To begin the study, Ms. Jabłońska sorted through approximately 130 known families of enzymes that either make or use oxygen in bacteria and archaea – the sorts of life forms that would have been around in the Archean Eon (the period between the emergence of life, ca. 4 billion years ago, and the GOE). Of those families, she selected around half in which oxygen-using or -emitting activity was found in most or all of the family members and seemed to be the founding function. In other words, the very first family member would have emerged as an oxygen enzyme. From these, she selected 36 whose evolutionary history could be conclusively traced. “Of course, it was far from simple,” says Prof. Tawfik. “Genes can be lost in some organisms, giving the impression they evolved later in members in which they held on. And microorganisms share genes horizontally, messing up the phylogenetic trees and leading to an overestimation of the enzyme’s age. We had to correct for the latter, especially.”

The phylogenetic trees the researchers ultimately obtained showed a burst of oxygen-based enzyme evolution about 3 billion years ago – something like half a billion years before the GOE. Examining this time frame further, the scientists found that rather than coinciding with the takeover of atmospheric oxygen, this burst dated to the time that bacteria left the oceans and began to colonize the land. A few oxygen-using enzymes could be traced back even farther. If oxygen use had coincided with the GOE, the enzymes that use it would have evolved later, so the findings supported the scenario in which oxygen was already known to many life forms by the time the GOE took place.

Tawfik Chart
An enzyme “family tree” reveals when organisms first started using oxygen

 

The scenario that Ms. Jabłońska and Prof. Tawfik propose looks something like this: Oxygen is one of the most chemically reactive elements around. Like one end of a battery, it readily accepts electrons, thus providing extra metabolic power. That makes it extremely useful to many life forms, but also potentially damaging. So photosynthetic organisms, as well as other organisms living in their vicinity, had to quickly develop ways to efficiently dispose of oxygen. This would account for the emergence of oxygen-utilizing enzymes that remove molecular oxygen from cells. One microorganism’s waste, however, is another’s potential source of life. Oxygen’s unique reactivity enabled organisms to break down and use resilient molecules such as aromatics and lipids, and so enzymes that take up and use oxygen likely began evolving soon after.

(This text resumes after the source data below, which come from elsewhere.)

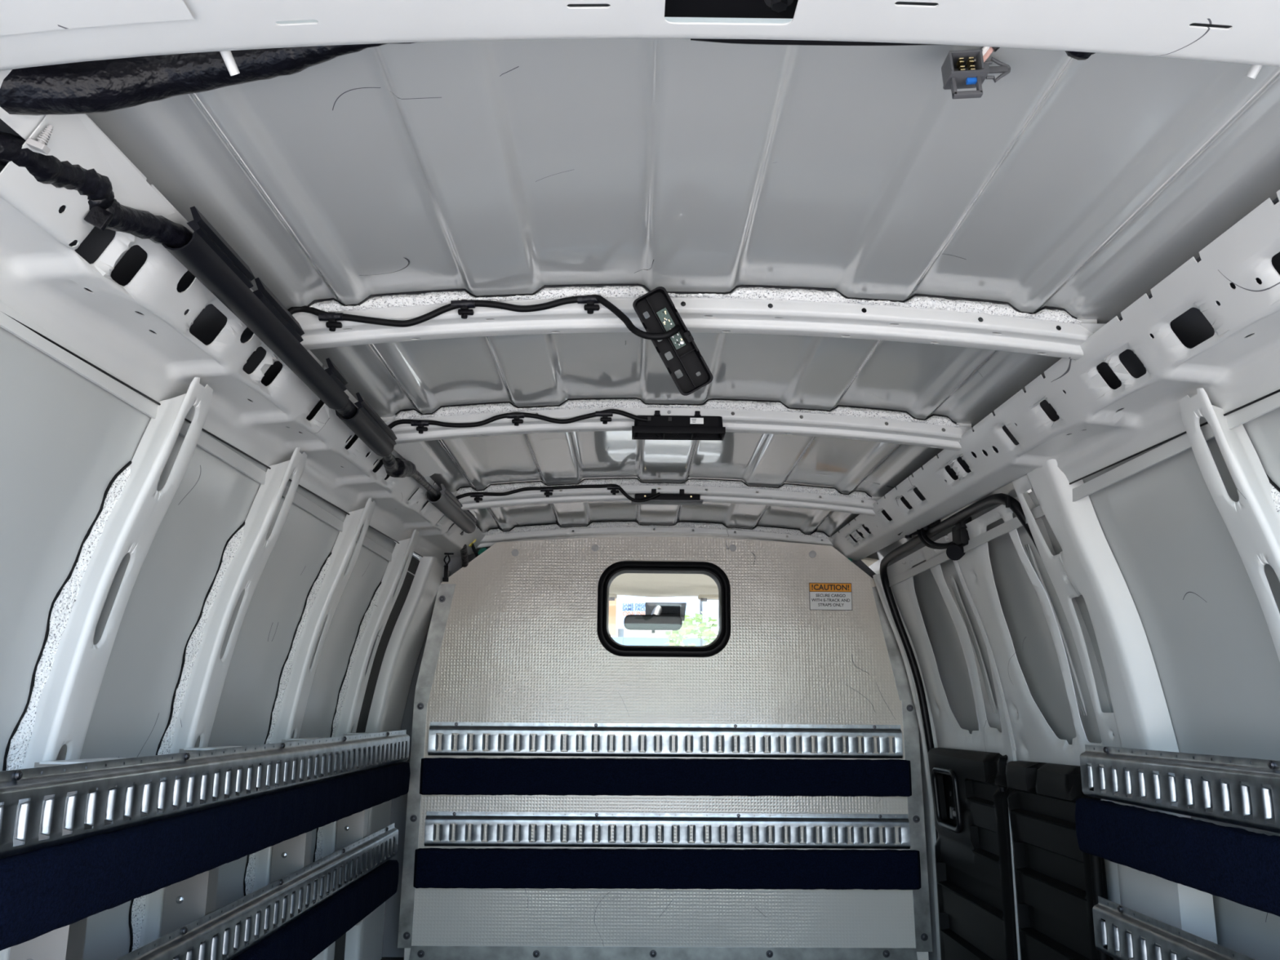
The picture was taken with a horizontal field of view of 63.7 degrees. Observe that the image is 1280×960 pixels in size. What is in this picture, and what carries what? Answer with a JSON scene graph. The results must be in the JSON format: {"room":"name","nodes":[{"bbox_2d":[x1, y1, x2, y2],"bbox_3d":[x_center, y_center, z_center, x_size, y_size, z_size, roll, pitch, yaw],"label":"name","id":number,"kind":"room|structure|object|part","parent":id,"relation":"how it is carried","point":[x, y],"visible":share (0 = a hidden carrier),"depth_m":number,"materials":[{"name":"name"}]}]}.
{"room":"cargo space","nodes":[
{"label":"cargo space","id":0,"kind":"room"},
{"bbox_2d":[0,301,449,959],"bbox_3d":[-0.746,0.736,2.596,0.219,1.306,4.400,1,-12,0],"label":"wall","id":1,"kind":"structure","parent":0,"point":[166,588],"depth_m":1.67,"materials":[{"name":"white metal"}]},
{"bbox_2d":[8,757,126,959],"bbox_3d":[-0.753,0.612,1.332,0.070,0.484,0.112,1,-12,0],"label":"bracket","id":2,"kind":"object","parent":1,"relation":"attached to","point":[67,942],"visible":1,"depth_m":1.29,"materials":[{"name":"metal"}]},
{"bbox_2d":[0,124,193,248],"bbox_3d":[-0.559,-0.281,1.029,0.083,0.094,0.365,-4,-13,19],"label":"harness","id":3,"kind":"object","parent":1,"relation":"attached to","point":[105,212],"visible":0.94,"depth_m":1.05,"materials":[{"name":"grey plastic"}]},
{"bbox_2d":[160,746,241,958],"bbox_3d":[-0.757,0.707,1.762,0.070,0.484,0.112,1,-12,0],"label":"wall panel","id":4,"kind":"object","parent":1,"relation":"attached to","point":[188,900],"visible":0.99,"depth_m":1.72,"materials":[{"name":"metal"}]},
{"bbox_2d":[0,729,409,858],"bbox_3d":[-0.713,0.537,1.893,0.015,0.095,2.700,1,-12,0],"label":"e-track","id":5,"kind":"object","parent":1,"relation":"attached to","point":[60,811],"visible":1,"depth_m":1.51,"materials":[{"name":"metal"}]},
{"bbox_2d":[0,761,410,951],"bbox_3d":[-0.705,0.623,1.851,0.038,0.097,2.655,1,-12,0],"label":"rub rail","id":6,"kind":"object","parent":1,"relation":"attached to","point":[43,891],"visible":0.92,"depth_m":1.47,"materials":[{"name":"fabric"}]},
{"bbox_2d":[0,69,484,566],"bbox_3d":[-0.598,-0.015,2.230,0.214,0.170,2.760,1,-12,0],"label":"roof side rail","id":7,"kind":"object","parent":1,"relation":"attached to","point":[124,302],"depth_m":1.33,"materials":[{"name":"white metal"}]},
{"bbox_3d":[-0.553,-0.321,1.038,0.034,0.051,0.301,0,-12,1],"label":"corner panel","id":8,"kind":"part","parent":7,"relation":"part of","materials":[{"name":"white paint"}]},
{"bbox_3d":[-0.514,-0.042,2.421,0.040,0.033,0.401,0,-12,0],"label":"plate","id":9,"kind":"part","parent":7,"relation":"part of","materials":[{"name":"white paint"}]},
{"bbox_2d":[160,206,349,409],"bbox_3d":[-0.521,-0.216,1.474,0.048,0.059,0.626,0,-12,0],"label":"cable conduit","id":10,"kind":"object","parent":1,"relation":"attached to","point":[207,255],"visible":1,"depth_m":1.37,"materials":[{"name":"black plastic"}]},
{"bbox_2d":[115,822,398,959],"bbox_3d":[-0.715,0.789,1.791,0.015,0.095,2.610,1,-12,0],"label":"e-track","id":11,"kind":"object","parent":1,"relation":"attached to","point":[177,942],"visible":1,"depth_m":1.98,"materials":[{"name":"metal"}]},
{"bbox_2d":[266,737,321,933],"bbox_3d":[-0.762,0.820,2.279,0.070,0.484,0.112,1,-12,0],"label":"bracket","id":12,"kind":"object","parent":1,"relation":"attached to","point":[292,855],"visible":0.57,"depth_m":2.23,"materials":[{"name":"metal"}]},
{"bbox_2d":[231,859,399,959],"bbox_3d":[-0.707,0.878,1.748,0.038,0.097,2.565,1,-12,0],"label":"rub rail","id":13,"kind":"object","parent":1,"relation":"attached to","point":[304,938],"visible":0.84,"depth_m":2.31,"materials":[{"name":"blue fabric"}]},
{"bbox_2d":[336,399,357,419],"bbox_3d":[-0.523,-0.134,1.806,0.032,0.030,0.141,1,-12,0],"label":"bundle","id":14,"kind":"object","parent":1,"relation":"attached to","point":[349,411],"visible":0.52,"depth_m":1.82,"materials":[{"name":"black plastic"}]},
{"bbox_2d":[333,732,377,925],"bbox_3d":[-0.766,0.929,2.772,0.070,0.484,0.112,1,-12,0],"label":"bracket","id":15,"kind":"object","parent":1,"relation":"attached to","point":[352,828],"visible":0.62,"depth_m":2.73,"materials":[{"name":"metal"}]},
{"bbox_2d":[335,392,396,456],"bbox_3d":[-0.520,-0.103,1.971,0.052,0.057,0.265,1,-12,0],"label":"cable conduit","id":16,"kind":"object","parent":1,"relation":"attached to","point":[366,424],"visible":0.98,"depth_m":1.95,"materials":[{"name":"black plastic"}]},
{"bbox_2d":[382,453,440,501],"bbox_3d":[-0.538,-0.010,2.383,0.050,0.056,0.660,1,-12,0],"label":"bundle","id":17,"kind":"object","parent":1,"relation":"attached to","point":[394,467],"visible":0.67,"depth_m":2.29,"materials":[{"name":"black plastic"}]},
{"bbox_2d":[442,552,453,582],"bbox_3d":[-0.614,0.279,3.302,0.031,0.093,0.010,1,-12,0],"label":"clip","id":18,"kind":"object","parent":1,"relation":"hanging from","point":[445,579],"visible":1,"depth_m":3.30,"materials":[{"name":"black plastic"}]},
{"bbox_2d":[425,484,476,533],"bbox_3d":[-0.532,0.087,2.956,0.051,0.069,0.580,1,-12,0],"label":"cable conduit","id":19,"kind":"object","parent":1,"relation":"attached to","point":[448,504],"visible":0.98,"depth_m":2.88,"materials":[{"name":"grey plastic"}]},
{"bbox_2d":[460,530,478,568],"bbox_3d":[-0.590,0.253,3.414,0.085,0.140,0.351,1,-12,0],"label":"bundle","id":20,"kind":"object","parent":1,"relation":"attached to","point":[464,552],"visible":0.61,"depth_m":3.48,"materials":[{"name":"black plastic"}]},
{"bbox_2d":[0,0,1279,78],"bbox_3d":[0.084,-0.378,0.751,1.580,0.137,0.303,1,-12,0],"label":"rear door header","id":21,"kind":"structure","parent":1,"relation":"attached to","point":[33,33],"depth_m":0.81,"materials":[{"name":"white paint"}]},
{"bbox_3d":[0.070,-0.386,0.792,0.115,0.004,0.090,1,-12,0],"label":"latch recess plate","id":22,"kind":"part","parent":21,"relation":"part of","materials":[{"name":"black plastic"}]},
{"bbox_2d":[380,956,404,959],"bbox_3d":[0.064,1.417,2.433,1.840,0.160,4.540,1,-12,0],"label":"floor","id":23,"kind":"structure","parent":0,"point":[383,957],"depth_m":3.33,"materials":[{"name":"black"}]},
{"bbox_2d":[382,528,933,959],"bbox_3d":[0.063,0.848,3.451,1.800,1.428,0.124,1,-12,0],"label":"wall","id":24,"kind":"structure","parent":0,"point":[512,636],"depth_m":3.42,"materials":[{"name":"grey metal"}]},
{"bbox_3d":[-0.734,1.107,3.332,0.054,0.754,0.003,1,-12,0],"label":"edge trim","id":25,"kind":"part","parent":24,"relation":"part of","materials":[{"name":"metal"}]},
{"bbox_3d":[-0.720,0.714,3.418,0.055,0.050,0.003,1,-12,0],"label":"edge trim","id":26,"kind":"part","parent":24,"relation":"part of","materials":[{"name":"metal"}]},
{"bbox_3d":[-0.684,0.521,3.461,0.117,0.345,0.003,1,-12,0],"label":"edge trim","id":27,"kind":"part","parent":24,"relation":"part of","materials":[{"name":"metal"}]},
{"bbox_2d":[477,547,487,555],"bbox_3d":[-0.540,0.256,3.569,0.043,0.043,0.029,1,-12,0],"label":"cap","id":28,"kind":"object","parent":24,"relation":"attached to","point":[482,549],"visible":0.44,"depth_m":3.56,"materials":[{"name":"teal plastic"}]},
{"bbox_3d":[0.075,1.500,3.252,1.605,0.054,0.003,1,-12,0],"label":"edge trim","id":29,"kind":"part","parent":24,"relation":"part of","materials":[{"name":"metal"}]},
{"bbox_2d":[596,560,730,657],"bbox_3d":[0.081,0.437,3.494,0.451,0.322,0.049,1,-12,0],"label":"window","id":30,"kind":"structure","parent":24,"relation":"in","point":[715,572],"depth_m":3.48,"materials":[{"name":"black rubber"}]},
{"bbox_2d":[427,721,902,758],"bbox_3d":[0.085,0.855,3.387,1.553,0.110,0.015,1,-12,0],"label":"e-track","id":31,"kind":"object","parent":24,"relation":"attached to","point":[447,728],"visible":1,"depth_m":3.38,"materials":[{"name":"metal"}]},
{"bbox_2d":[419,757,911,796],"bbox_3d":[0.085,0.966,3.353,1.598,0.123,0.038,1,-12,0],"label":"rub rail","id":32,"kind":"object","parent":24,"relation":"attached to","point":[438,775],"visible":1,"depth_m":3.34,"materials":[{"name":"blue carpet"}]},
{"bbox_2d":[413,848,920,889],"bbox_3d":[0.089,1.242,3.292,1.618,0.126,0.038,1,-12,0],"label":"rub rail","id":33,"kind":"object","parent":24,"relation":"attached to","point":[433,868],"visible":1,"depth_m":3.28,"materials":[{"name":"blue carpet"}]},
{"bbox_2d":[424,811,910,848],"bbox_3d":[0.089,1.130,3.327,1.561,0.110,0.015,1,-12,0],"label":"e-track","id":34,"kind":"object","parent":24,"relation":"attached to","point":[445,819],"visible":1,"depth_m":3.32,"materials":[{"name":"metal"}]},
{"bbox_2d":[808,582,852,610],"bbox_3d":[0.647,0.396,3.502,0.145,0.093,0.002,1,-12,0],"label":"caution sign","id":35,"kind":"object","parent":24,"relation":"attached to","point":[822,596],"visible":1,"depth_m":3.50,"materials":[{"name":"white paper"}]},
{"bbox_3d":[0.853,0.543,3.470,0.131,0.390,0.003,1,-12,0],"label":"edge trim","id":36,"kind":"part","parent":24,"relation":"part of","materials":[{"name":"metal"}]},
{"bbox_3d":[0.898,1.113,3.345,0.062,0.776,0.003,1,-12,0],"label":"edge trim","id":37,"kind":"part","parent":24,"relation":"part of","materials":[{"name":"metal"}]},
{"bbox_2d":[85,38,1279,573],"bbox_3d":[0.066,0.034,2.686,1.630,0.189,4.340,1,-12,0],"label":"ceiling","id":38,"kind":"structure","parent":0,"point":[864,261],"depth_m":1.38,"materials":[{"name":"grey paint"}]},
{"bbox_2d":[0,42,414,115],"bbox_3d":[-0.463,-0.364,0.947,0.508,0.137,0.079,3,-13,-10],"label":"wrapped bundle","id":39,"kind":"object","parent":38,"relation":"attached to","point":[95,86],"visible":0.54,"depth_m":0.94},
{"bbox_2d":[287,294,680,340],"bbox_3d":[-0.242,-0.245,1.565,0.608,0.089,0.057,0,-12,3],"label":"harness","id":40,"kind":"object","parent":38,"relation":"attached to","point":[332,318],"visible":0.96,"depth_m":1.57,"materials":[{"name":"black plastic"}]},
{"bbox_2d":[632,286,713,395],"bbox_3d":[0.048,-0.205,1.539,0.133,0.160,0.054,7,-14,-27],"label":"lamp","id":41,"kind":"object","parent":40,"relation":"hanging from","point":[664,315],"visible":0.92,"depth_m":1.55,"materials":[{"name":"black plastic"}]},
{"bbox_2d":[387,408,647,433],"bbox_3d":[-0.264,-0.122,2.159,0.559,0.064,0.033,1,-12,0],"label":"harness","id":42,"kind":"object","parent":38,"relation":"attached to","point":[605,414],"visible":0.94,"depth_m":2.16,"materials":[{"name":"black plastic"}]},
{"bbox_2d":[455,484,660,502],"bbox_3d":[-0.241,0.038,2.920,0.601,0.062,0.030,1,-12,0],"label":"harness","id":43,"kind":"object","parent":38,"relation":"attached to","point":[614,487],"visible":0.94,"depth_m":2.92,"materials":[{"name":"black"}]},
{"bbox_2d":[631,488,702,505],"bbox_3d":[0.077,0.048,2.955,0.204,0.038,0.056,1,-12,0],"label":"lamp","id":44,"kind":"object","parent":38,"relation":"in","point":[681,499],"visible":0.98,"depth_m":2.94,"materials":[{"name":"black plastic"}]},
{"bbox_3d":[0.077,0.064,2.951,0.204,0.004,0.056,1,-12,0],"label":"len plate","id":45,"kind":"part","parent":44,"relation":"part of","materials":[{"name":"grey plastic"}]},
{"bbox_2d":[471,550,879,597],"bbox_3d":[0.062,0.407,4.208,1.600,0.119,1.272,1,-12,0],"label":"headliner","id":46,"kind":"object","parent":38,"relation":"attached to","point":[639,584],"visible":0.08,"depth_m":4.56},
{"bbox_2d":[608,593,617,600],"bbox_3d":[-0.272,0.521,4.597,0.340,0.031,0.037,1,-12,0],"label":"sun visor","id":47,"kind":"object","parent":46,"relation":"attached to","point":[612,597],"visible":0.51,"depth_m":4.59,"materials":[{"name":"grey plastic"}]},
{"bbox_2d":[697,594,718,601],"bbox_3d":[0.428,0.528,4.601,0.340,0.031,0.037,1,-12,0],"label":"sun visor","id":48,"kind":"object","parent":46,"relation":"attached to","point":[703,597],"visible":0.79,"depth_m":4.60,"materials":[{"name":"grey plastic"}]},
{"bbox_2d":[631,410,725,440],"bbox_3d":[0.081,-0.117,2.195,0.196,0.050,0.062,1,-12,0],"label":"lamp","id":49,"kind":"object","parent":38,"relation":"attached to","point":[657,427],"visible":0.97,"depth_m":2.17,"materials":[{"name":"black plastic"}]},
{"bbox_2d":[941,46,1011,98],"bbox_3d":[0.355,-0.398,0.959,0.150,0.065,0.051,-8,-15,34],"label":"connector","id":50,"kind":"object","parent":38,"relation":"hanging from","point":[964,68],"visible":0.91,"depth_m":0.98,"materials":[{"name":"grey plastic"}]},
{"bbox_2d":[1065,50,1094,60],"bbox_3d":[0.403,-0.396,0.944,0.029,0.022,0.020,3,-13,-12],"label":"hole","id":51,"kind":"object","parent":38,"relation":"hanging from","point":[1079,55],"visible":0.25,"depth_m":0.94,"materials":[{"name":"black"}]},
{"bbox_2d":[872,386,1279,959],"bbox_3d":[0.885,0.753,2.607,0.223,1.304,4.400,1,-12,0],"label":"wall","id":52,"kind":"structure","parent":0,"point":[1162,561],"depth_m":1.79,"materials":[{"name":"white metal"}]},
{"bbox_2d":[897,516,972,560],"bbox_3d":[0.788,0.175,2.793,0.084,0.127,0.423,2,-12,-6],"label":"harness","id":53,"kind":"object","parent":52,"relation":"in","point":[954,551],"depth_m":2.64,"materials":[{"name":"black plastic"}]},
{"bbox_3d":[0.781,0.142,2.894,0.070,0.020,0.240,1,-12,0],"label":"mounting plate","id":54,"kind":"part","parent":53,"relation":"part of","materials":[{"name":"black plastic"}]},
{"bbox_3d":[0.797,0.149,2.762,0.013,0.082,0.212,4,-13,-14],"label":"rod","id":55,"kind":"part","parent":53,"relation":"part of","materials":[{"name":"black plastic"}]},
{"bbox_3d":[0.798,0.144,2.741,0.019,0.082,0.194,3,-13,-13],"label":"rod","id":56,"kind":"part","parent":53,"relation":"part of","materials":[{"name":"black plastic"}]},
{"bbox_2d":[886,536,1017,959],"bbox_3d":[0.916,0.873,3.172,0.218,1.265,1.169,1,-12,0],"label":"door","id":57,"kind":"structure","parent":52,"relation":"in","point":[967,766],"depth_m":2.95,"materials":[{"name":"white paint"}]},
{"bbox_2d":[942,773,956,825],"bbox_3d":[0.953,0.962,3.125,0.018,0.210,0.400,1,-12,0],"label":"door handle","id":58,"kind":"object","parent":57,"relation":"on","point":[949,816],"depth_m":3.15,"materials":[{"name":"black plastic"}]},
{"bbox_3d":[0.936,0.984,3.037,0.019,0.036,0.102,1,-12,0],"label":"latch lever","id":59,"kind":"part","parent":57,"relation":"part of","materials":[{"name":"black plastic"}]},
{"bbox_3d":[0.946,1.111,2.908,0.070,0.686,0.630,1,-12,0],"label":"panel","id":60,"kind":"part","parent":57,"relation":"part of","materials":[{"name":"black plastic"}]},
{"bbox_2d":[945,496,1120,959],"bbox_3d":[0.923,0.698,2.380,0.217,1.265,0.632,1,-12,0],"label":"door","id":61,"kind":"structure","parent":52,"relation":"in","point":[1014,599],"depth_m":2.44,"materials":[{"name":"white paint"}]},
{"bbox_3d":[0.951,0.985,2.319,0.068,0.680,0.459,1,-12,0],"label":"panel","id":62,"kind":"part","parent":61,"relation":"part of","materials":[{"name":"black plastic"}]},
{"bbox_2d":[828,189,1279,560],"bbox_3d":[0.755,-0.010,2.190,0.157,0.174,2.862,1,-12,-1],"label":"roof side rail","id":63,"kind":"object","parent":52,"relation":"attached to","point":[1212,324],"depth_m":1.60,"materials":[{"name":"white metal"}]},
{"bbox_2d":[1092,896,1256,959],"bbox_3d":[0.870,0.680,1.232,0.015,0.098,1.460,1,-12,0],"label":"e-track","id":64,"kind":"object","parent":52,"relation":"attached to","point":[1187,944],"visible":1,"depth_m":1.76,"materials":[{"name":"metal"}]},
{"bbox_2d":[1075,798,1279,916],"bbox_3d":[0.862,0.512,1.280,0.038,0.107,1.465,1,-12,0],"label":"rub rail","id":65,"kind":"object","parent":52,"relation":"attached to","point":[1241,866],"visible":1,"depth_m":1.59,"materials":[{"name":"blue carpet"}]},
{"bbox_2d":[1080,744,1279,833],"bbox_3d":[0.872,0.408,1.295,0.015,0.097,1.460,1,-12,0],"label":"e-track","id":66,"kind":"object","parent":52,"relation":"attached to","point":[1197,790],"visible":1,"depth_m":1.63,"materials":[{"name":"metal"}]},
{"label":"ground","id":67,"kind":"structure","parent":0,"visible":0},
{"bbox_2d":[612,636,706,645],"bbox_3d":[0.765,5.450,25.431,11.980,3.100,0.080,1,-12,0],"label":"hoarding","id":68,"kind":"object","parent":67,"relation":"on","point":[633,641],"visible":0.03,"depth_m":25.70,"materials":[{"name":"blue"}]},
{"bbox_3d":[-1.034,5.431,25.419,1.180,3.100,0.080,1,-12,0],"label":"panel","id":69,"kind":"part","parent":68,"relation":"part of","materials":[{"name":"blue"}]},
{"bbox_3d":[0.165,5.444,25.427,1.180,3.100,0.080,1,-12,0],"label":"panel","id":70,"kind":"part","parent":68,"relation":"part of","materials":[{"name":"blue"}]},
{"bbox_3d":[1.365,5.456,25.435,1.180,3.100,0.080,1,-12,0],"label":"panel","id":71,"kind":"part","parent":68,"relation":"part of","materials":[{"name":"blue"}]},
{"bbox_2d":[608,595,718,644],"bbox_3d":[0.832,5.458,29.538,4.310,4.950,0.375,1,-12,0],"label":"windshield","id":72,"kind":"object","parent":67,"relation":"on","point":[623,606],"visible":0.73,"depth_m":29.80,"materials":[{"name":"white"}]},
{"bbox_3d":[-0.997,3.741,29.835,0.620,1.500,0.250,1,-12,0],"label":"orange panel","id":73,"kind":"part","parent":72,"relation":"part of","materials":[{"name":"orange"}]},
{"bbox_3d":[-0.569,6.049,29.485,0.190,3.750,0.200,1,-12,0],"label":"post","id":74,"kind":"part","parent":72,"relation":"part of","materials":[{"name":"grey plastic"}]},
{"bbox_2d":[664,611,718,645],"bbox_3d":[1.270,4.288,20.482,1.667,3.355,1.766,1,-12,0],"label":"tree","id":75,"kind":"object","parent":67,"relation":"on","point":[687,628],"visible":0.33,"depth_m":20.43,"materials":[{"name":"green plant"}]},
{"bbox_2d":[699,600,702,645],"bbox_3d":[1.407,4.558,23.585,0.070,4.160,0.070,1,-12,0],"label":"lamp post","id":76,"kind":"object","parent":67,"relation":"on","point":[700,602],"visible":0.02,"depth_m":23.90,"materials":[{"name":"grey metal"}]},
{"bbox_3d":[0.046,1.536,4.885,1.740,0.800,0.550,1,-12,0],"label":"trim","id":77,"kind":"structure","parent":0,"visible":0},
{"bbox_3d":[0.052,0.881,5.024,1.600,0.540,0.510,1,-12,0],"label":"window","id":78,"kind":"structure","parent":77,"relation":"attached to","visible":0},
{"bbox_2d":[623,605,682,633],"bbox_3d":[0.059,0.645,4.788,0.267,0.140,0.156,1,-12,0],"label":"mirror","id":79,"kind":"object","parent":78,"relation":"attached to","point":[653,622],"visible":1,"depth_m":4.71,"materials":[{"name":"black plastic"}]},
{"bbox_3d":[0.076,0.622,4.805,0.041,0.086,0.133,-2,-13,9],"label":"ball arm","id":80,"kind":"part","parent":79,"relation":"part of","materials":[{"name":"silver metal"}]},
{"bbox_2d":[644,602,686,621],"bbox_3d":[0.123,0.625,4.892,0.195,0.085,0.038,1,-12,0],"label":"housing","id":81,"kind":"object","parent":78,"relation":"attached to","point":[668,608],"visible":0.68,"depth_m":4.88,"materials":[{"name":"grey plastic"}]}
]}

The duo’s research was published in Nature Ecology & Evolution.

“This confirms the hypothesis that oxygen appeared and persisted in the biosphere well before the GOE,” says Prof. Tawfik. “It took time to achieve the higher GOE level, but by then oxygen was widely known in the biosphere.”

Ms. Jabłońska adds, “Our research presents a completely new means of dating oxygen emergence, and one that helps us understand how life as we know it now evolved.”

Prof. Dan Tawfik’s research is supported by the Zuckerman STEM Leadership Program. Prof. Tawfik is the incumbent of the Nella and Leon Benoziyo Professorial Chair.